**What the task requires:** The records that follow should be copied out exactly, pictures excluded.

(Collected data)
....................

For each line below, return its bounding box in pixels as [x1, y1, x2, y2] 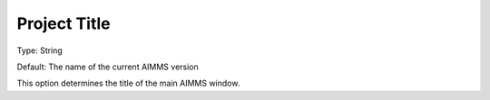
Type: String [16, 45, 63, 56]
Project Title [16, 14, 111, 33]
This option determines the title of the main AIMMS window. [16, 77, 240, 89]
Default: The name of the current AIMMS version [16, 61, 199, 72]
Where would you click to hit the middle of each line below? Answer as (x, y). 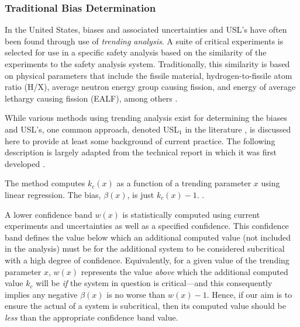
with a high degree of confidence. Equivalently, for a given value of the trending (147, 260)
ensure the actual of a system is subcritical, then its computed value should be (145, 306)
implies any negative (41, 294)
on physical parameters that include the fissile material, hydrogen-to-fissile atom (149, 75)
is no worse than (136, 294)
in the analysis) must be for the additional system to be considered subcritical (145, 248)
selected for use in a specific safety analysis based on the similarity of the (136, 52)
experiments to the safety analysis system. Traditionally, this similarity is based (147, 64)
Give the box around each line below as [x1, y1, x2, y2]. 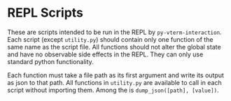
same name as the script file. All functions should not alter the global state [7, 42, 222, 51]
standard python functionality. [7, 57, 94, 65]
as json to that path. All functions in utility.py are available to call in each [7, 78, 222, 86]
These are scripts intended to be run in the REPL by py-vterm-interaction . [7, 28, 222, 36]
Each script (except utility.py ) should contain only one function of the [7, 35, 213, 43]
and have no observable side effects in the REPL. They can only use [7, 50, 204, 59]
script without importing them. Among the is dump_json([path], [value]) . [7, 86, 219, 94]
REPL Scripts [7, 5, 84, 21]
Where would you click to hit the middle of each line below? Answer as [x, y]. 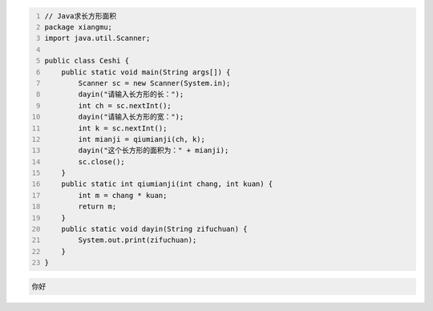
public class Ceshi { [87, 61]
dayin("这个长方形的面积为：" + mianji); [154, 151]
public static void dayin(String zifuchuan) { [154, 229]
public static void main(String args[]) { [146, 72]
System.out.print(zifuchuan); [138, 240]
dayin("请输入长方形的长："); [131, 95]
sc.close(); [102, 162]
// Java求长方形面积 [80, 16]
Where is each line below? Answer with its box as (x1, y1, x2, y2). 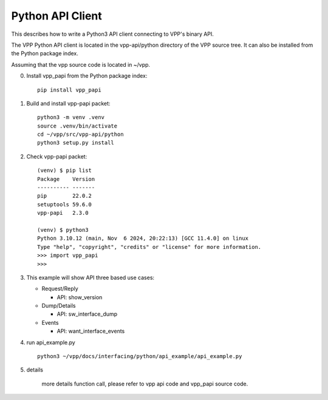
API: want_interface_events (56, 328, 125, 335)
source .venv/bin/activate (37, 122, 118, 129)
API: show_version (56, 293, 103, 300)
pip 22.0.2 (37, 192, 92, 200)
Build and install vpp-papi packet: (26, 100, 111, 107)
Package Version (37, 175, 95, 182)
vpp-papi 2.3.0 (37, 209, 89, 217)
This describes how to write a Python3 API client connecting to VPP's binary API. (11, 30, 214, 38)

....................

**Answer section:**
For each line below, return its bounding box in pixels as [x1, y1, x2, y2] 
Type: String [16, 45, 63, 56]
Project Title [16, 14, 111, 33]
This option determines the title of the main AIMMS window. [16, 77, 240, 89]
Default: The name of the current AIMMS version [16, 61, 199, 72]
Where would you click to hit the middle of each line below? Answer as (x, y). 
with a high degree of confidence. Equivalently, for a given value of the trending (147, 260)
ensure the actual of a system is subcritical, then its computed value should be (145, 306)
implies any negative (41, 294)
on physical parameters that include the fissile material, hydrogen-to-fissile atom (149, 75)
is no worse than (136, 294)
in the analysis) must be for the additional system to be considered subcritical (145, 248)
selected for use in a specific safety analysis based on the similarity of the (136, 52)
experiments to the safety analysis system. Traditionally, this similarity is based (147, 64)
Give the box around each line below as [x1, y1, x2, y2]. 
same name as the script file. All functions should not alter the global state [7, 42, 222, 51]
standard python functionality. [7, 57, 94, 65]
as json to that path. All functions in utility.py are available to call in each [7, 78, 222, 86]
These are scripts intended to be run in the REPL by py-vterm-interaction . [7, 28, 222, 36]
Each script (except utility.py ) should contain only one function of the [7, 35, 213, 43]
and have no observable side effects in the REPL. They can only use [7, 50, 204, 59]
script without importing them. Among the is dump_json([path], [value]) . [7, 86, 219, 94]
REPL Scripts [7, 5, 84, 21]
Where would you click to hit the middle of each line below? Answer as [x, y]. 
public class Ceshi { [87, 61]
dayin("这个长方形的面积为：" + mianji); [154, 151]
public static void dayin(String zifuchuan) { [154, 229]
public static void main(String args[]) { [146, 72]
System.out.print(zifuchuan); [138, 240]
dayin("请输入长方形的长："); [131, 95]
sc.close(); [102, 162]
// Java求长方形面积 [80, 16]
Where is each line below? Answer with its box as (x1, y1, x2, y2). 
API: want_interface_events (56, 328, 125, 335)
source .venv/bin/activate (37, 122, 118, 129)
API: show_version (56, 293, 103, 300)
pip 22.0.2 (37, 192, 92, 200)
Build and install vpp-papi packet: (26, 100, 111, 107)
Package Version (37, 175, 95, 182)
vpp-papi 2.3.0 (37, 209, 89, 217)
This describes how to write a Python3 API client connecting to VPP's binary API. (11, 30, 214, 38)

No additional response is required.